Consultation Directive will fail to deliver


The EC Information and Consultation Directive is unlikely to promote dialogue and equity in the workplace unless the government is prepared to make meaningful changes to the framework of UK employment law.

According to the Institute of Employment Rights, the Directive will fail to deliver either the Government's promise of fairness at work or the TUC's vision of German-style social partnership and is in danger of ending up as a meaningless exercise.

In a report published to inform responses to the Government's consultation, the Institute warns that the Directive itself is deficient in a number of respects, not least because of the British government's campaign to dilute its contents.

"If things stay as they are, this Directive will be yet another example of a puffed-up right which raises expectations but delivers little," said Carolyn Jones, Director of the Institute.

"In the wake of the Corus disaster and others, workers look to the Government to provide rights that will protect them against arbitrary management decisions. They want to be part of the workplace process that determines their future. In its current form, this Directive will do little to prevent bad employers destroying the lives of many in their search for profits."

Two major obstacles to effective worker participation are the absence of collective bargaining at sectoral level and the exclusion of small businesses from the statutory recognition procedure.

"One of the key supports of the German social model is the institution of collective bargaining at sectoral level, where minimum standards are set,” says the report’s author, Dr Glynis Truter.

“One of the benefits of sectoral bargaining is increased collective bargaining coverage: in Germany the coverage rate is around 70 per cent, which rises to around 85 per cent when account is taken of companies basing the terms and conditions of their workers on collectively-agreed provisions.

“In the UK, on the other hand, decentralisation of collective bargaining over the past 20 years has seen the numbers of workers covered by a collective agreement drop from over 70 per cent to less than 30 per cent."

The minimalist approach that the government appears to have adopted to the implementation of the Directive and its reluctance to introduce anything more than limited changes to the Employment Relations Act, suggests that the promise of fairness and partnership at work has been abandoned, Dr Truter added.

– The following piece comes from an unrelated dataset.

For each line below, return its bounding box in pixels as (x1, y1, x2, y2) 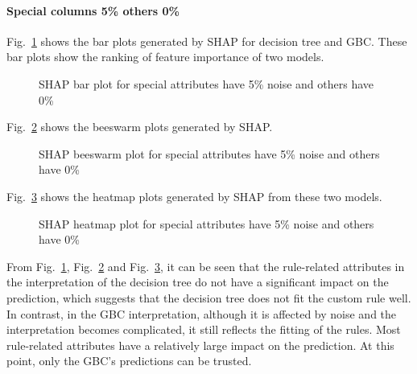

To remedy the defects in the existing employment law framework and provide a clearly defined and coherent set of participation rights, the report suggests a 13-point agenda for change:

  1. the right to consultation on economic matters and the right of joint decision-making on all other matters affecting the employment relationship that are not covered by a collective agreement;
  2. the right to be provided with information on all of the matters in respect of which consultation and joint decision-making are required;
  3. a requirement that the parties determine a strategy to alleviate the economic effects of structural changes;
  4. in respect of the right to consultation, an obligation to consult prior to the taking of decisions;
  5. in workplaces with a recognised trade union, an obligation to provide information to, and consult and engage in joint decision-making with, representatives of that trade union;
  6. in workplaces without a recognised trade union, a requirement that a participation forum be established by the employer within a specified period in accordance with a prescribed procedure;
  7. an obligation to convene for discussion at least once a month;
  8. a requirement that resources for the participation forum be provided by the employer or that a fund sponsored by all employers be established for this purpose;
  9. a provision which allows the nullification of any decisions taken in breach of the employer's duties and
  10. an obligation to establish a participation forum in all workplaces in both the private and public sectors, irrespective of the size of the organisation
  11. a right to be represented on company boards;
  12. the removal of the threshold for the acquisition of recognition; and
  13. the reconstruction of a sectoral bargaining framework which allows a degree of co-ordination between sectoral and enterprise levels and includes a mechanism for the extension of collective agreements concluded at sectoral level to non-unionised workplaces.